Dataset excerpts:
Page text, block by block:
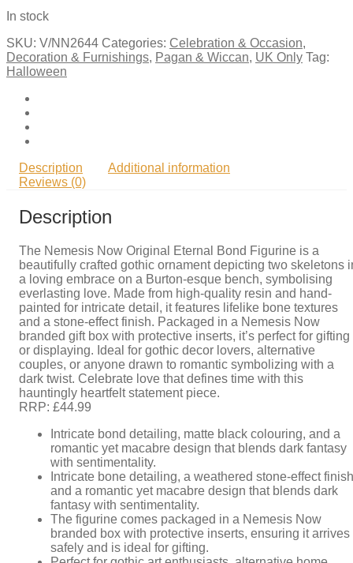
In stock
SKU: V/NN2644 Categories: Celebration & Occasion,
Decoration & Furnishings, Pagan & Wiccan, UK Only Tag:
Halloween
Description
Additional information
Reviews (0)
Description
The Nemesis Now Original Eternal Bond Figurine is a
beautifully crafted gothic ornament depicting two skeletons
a loving embrace on a Burton-esque bench, symbolising
everlasting love. Made from high-quality resin and hand-
painted for intricate detail, it features lifelike bone textures
and a stone-effect finish. Packaged in a Nemesis Now
branded gift box with protective inserts, it’s perfect for gifting
or displaying. Ideal for gothic decor lovers, alternative
couples, or anyone drawn to romantic symbolizing with a
dark twist. Celebrate love that defines time with this
hauntingly heartfelt statement piece.
RRP: £44.99
Intricate bond detailing, matte black colouring, and a
romantic yet macabre design that blends dark fantasy
with sentimentality.
Intricate bone detailing, a weathered stone-effect
and a romantic yet macabre design that blends dark
fantasy with sentimentality.
The figurine comes packaged in a Nemesis Now
branded box with protective inserts, ensuring it arrives
safely and is ideal for gifting.
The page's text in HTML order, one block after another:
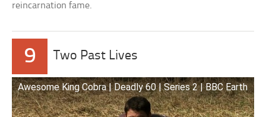
reincarnation fame.
9 Two Past Lives
Awesome King Cobra | Deadly 60 | Series 2 | BBC Earth
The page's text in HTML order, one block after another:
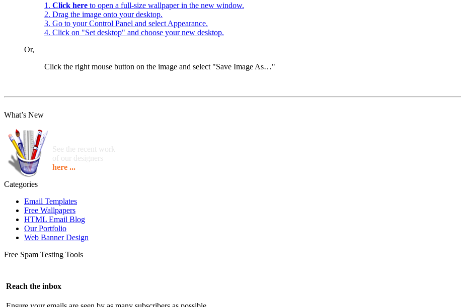
1. Click here to open a full-size wallpaper in the new window.
2. Drag the image onto your desktop.
3. Go to your Control Panel and select Appearance.
4. Click on "Set desktop" and choose your new desktop.
Or,
Click the right mouse button on the image and select "Save Image As…"
What’s New
See the recent work
of our designers
here ...
Categories
Email Templates
Free Wallpapers
HTML Email Blog
Our Portfolio
Web Banner Design
Free Spam Testing Tools
Reach the inbox
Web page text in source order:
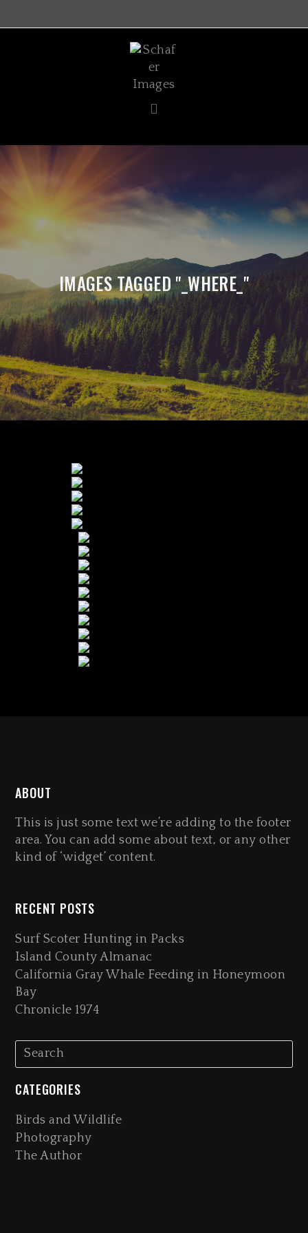
IMAGES TAGGED "_WHERE_"
ABOUT
This is just some text we’re adding to the footer
area. You can add some about text, or any other
kind of ‘widget’ content.
RECENT POSTS
Surf Scoter Hunting in Packs
Island County Almanac
California Gray Whale Feeding in Honeymoon
Bay
Chronicle 1974
CATEGORIES
Birds and Wildlife
Photography
The Author
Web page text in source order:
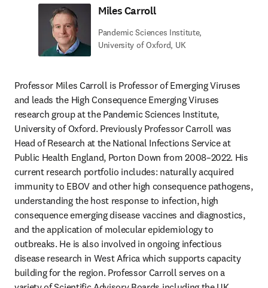
Miles Carroll
Pandemic Sciences Institute,
University of Oxford, UK
Professor Miles Carroll is Professor of Emerging Viruses
and leads the High Consequence Emerging Viruses
research group at the Pandemic Sciences Institute,
University of Oxford. Previously Professor Carroll was
Head of Research at the National Infections Service at
Public Health England, Porton Down from 2008–2022. His
current research portfolio includes: naturally acquired
immunity to EBOV and other high consequence pathogens,
understanding the host response to infection, high
consequence emerging disease vaccines and diagnostics,
and the application of molecular epidemiology to
outbreaks. He is also involved in ongoing infectious
disease research in West Africa which supports capacity
building for the region. Professor Carroll serves on a
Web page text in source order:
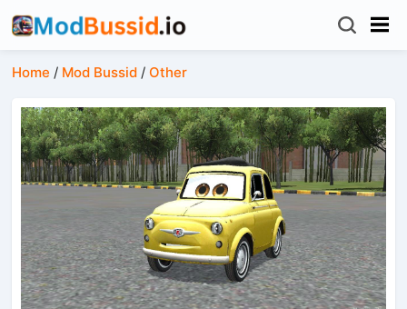
Home / Mod Bussid /Other
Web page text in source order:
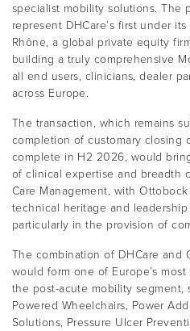
specialist mobility solutions. The
represent DHCare’s first under
Rhône, a global private equity
building a truly comprehensive
all end users, clinicians, dealer
across Europe.
The transaction, which remains
completion of customary closing
complete in H2 2026, would
of clinical expertise and breadth
Care Management, with
technical heritage and
particularly in the provision of
The combination of DHCare and
would form one of Europe’s
the post-acute mobility segment,
Powered Wheelchairs, Power
Solutions, Pressure Ulcer
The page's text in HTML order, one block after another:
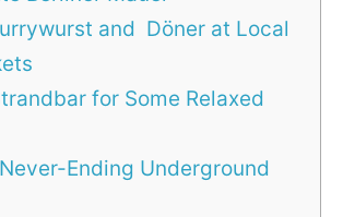
and Döner at Local
for Some Relaxed
Ending Underground
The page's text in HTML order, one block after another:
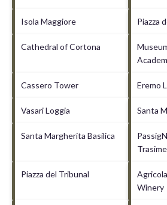
Isola Maggiore Piazza
Cathedral of Cortona
Cassero Tower Eremo
Vasari Loggia Santa
Santa Margherita Basilica
Piazza del Tribunal
Winery
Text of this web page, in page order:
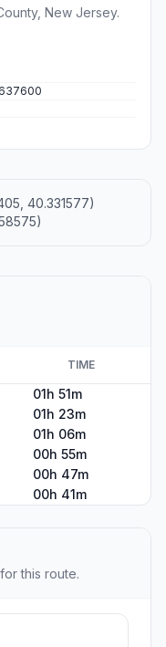
New Jersey.
40.331577)
TIME
01h 51m
01h 23m
01h 06m
00h 55m
00h 47m
00h 41m
this route.
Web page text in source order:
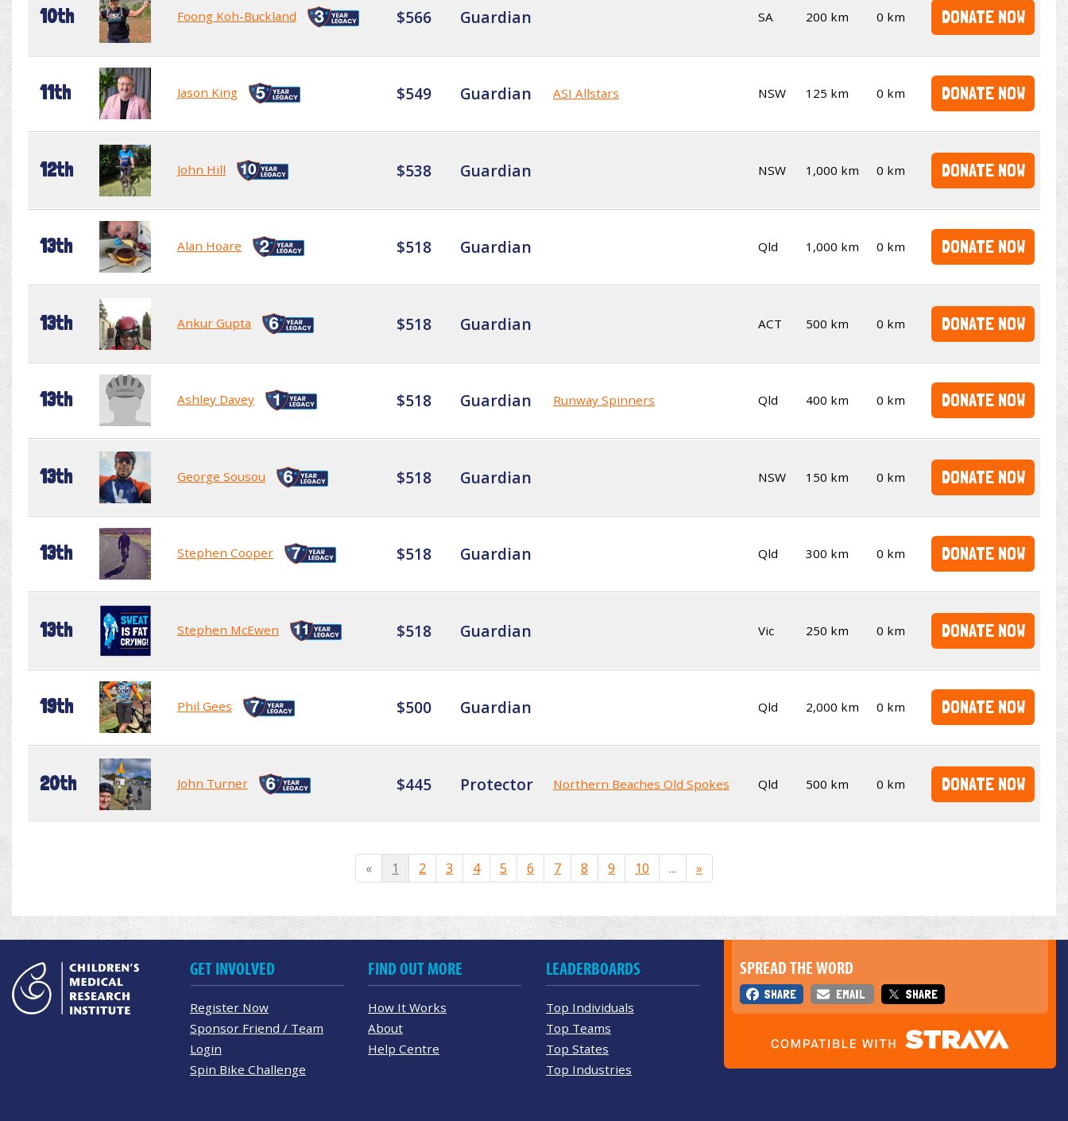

Your assignment: From the material above, state how many lines hold the word "mobility", giving nothing but the number.

Task output: 2